El resultado que en tal modo se obtiene es una realidad teándrica, esto es,
plenamente divina y plenamente humana: las dos cosas íntimamente unidas, auque
no «confundidas». El Magisterio de la Iglesia -encíclicas Providentissimus Deus
de León XIII y Divino afflante Spiritu de Pío XII-- nos dice que los dos datos,
divino y humano, se han mantenido intactos. Dios es el autor principal porque
asume al responsabilidad de lo que está escrito, determinándose el contenido con
la acción de su Espíritu; sin embargo el escritor sagrado es también él autor,
en el sentido pleno de la palabra, porque ha colaborado intrínsecamente en esta
acción mediante una normal actividad humana, de la que Dios se ha servido como
de un instrumento. Dios -decían los Padres-- es como el músico que, tocándola,
hace vibrar las cuerdas de la lira; el sonido es todo obra del músico, pero no
existiría sin las cuerdas de la lira.
De esta obra maravillosa de Dios se saca a la luz, habitualmente, casi sólo un
efecto: la inerrancia bíblica, o sea, el hecho de que la Biblia no contiene
error alguno, si entendemos correctamente el «error» como ausencia de una verdad
posible humanamente, en un determinado contexto cultural, teniendo en cuenta el
género literario utilizado y, por lo tanto, exigible de quien escribe. Pero la
inspiración bíblica funda mucho más que la simple inerrancia de la palabra de
Dios (que es algo negativo); funda, positivamente, su inagotabilidad, su fuerza
y vitalidad divina y aquello que san Agustín llamaba la mira profunditas, la
maravillosa profundidad [1].
Así ya estamos preparados a descubrir el otro significado de la inspiración
bíblica. Por sí, gramaticalmente, el participio theopneustos es activo, no
pasivo. La tradición misma ha sabido captar en ciertos momentos este significado
activo. La Escritura, decía san Agustín, es theopneustos no sólo porque es
«inspirada por Dios», sino también por que «respira a Dios», ¡emana a Dios! [2].

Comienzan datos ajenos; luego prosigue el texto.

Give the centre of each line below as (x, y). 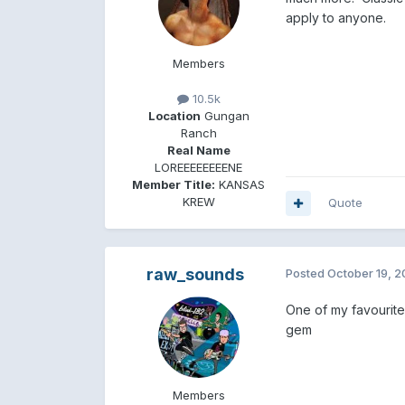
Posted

Hablado de la creación, san Agustín dice que Dios no hizo las cosas y después se
fue, sino que aquellas, «venidas de Él, permanecen en Él» [3]. Igual ocurre con
las palabras de Dios: venidas de Dios, permanecen en Él y Él en ellas. Después
de haber dictado la Escritura, el Espíritu Santo es como si se hubiera encerrado
en ella, la habita y la anima sin descanso con su soplo divino. Heidegger dijo
que «la palabra es la casa del Ser»; nosotros podemos decir que la Palabra (con
mayúsculas) es la casa del Espíritu.
La constitución conciliar Dei Verbum recoge también este movimiento de la
tradición cuando dice que las Sagradas Escrituras «inspiradas por Dios
(¡inspiración pasiva!) y escritas de una vez para siempre, comunican
inmutablemente la palabra del mismo Dios, y hacen resonar la voz del Espíritu
Santo en las palabras de los Profetas y de los Apóstoles» (¡inspiración activa!)
[4].
2. Docetismo y ebionismo bíblico
Pero ahora debemos tocar el problema más delicado: ¿cómo acercarnos a las
Escrituras de manera que «liberen» de verdad para nosotros el Espíritu que
contienen? He mencionado que la Escritura es una realidad teándrica, esto es,
divino-humana. Ahora bien: la ley de toda realidad teándrica (como son, por
ejemplo, Cristo y la Iglesia) es que no se puede descubrir en ella lo divino más
que pasando a través de lo humano. No se puede descubrir en Cristo la divinidad
más que a través de su concreta humanidad.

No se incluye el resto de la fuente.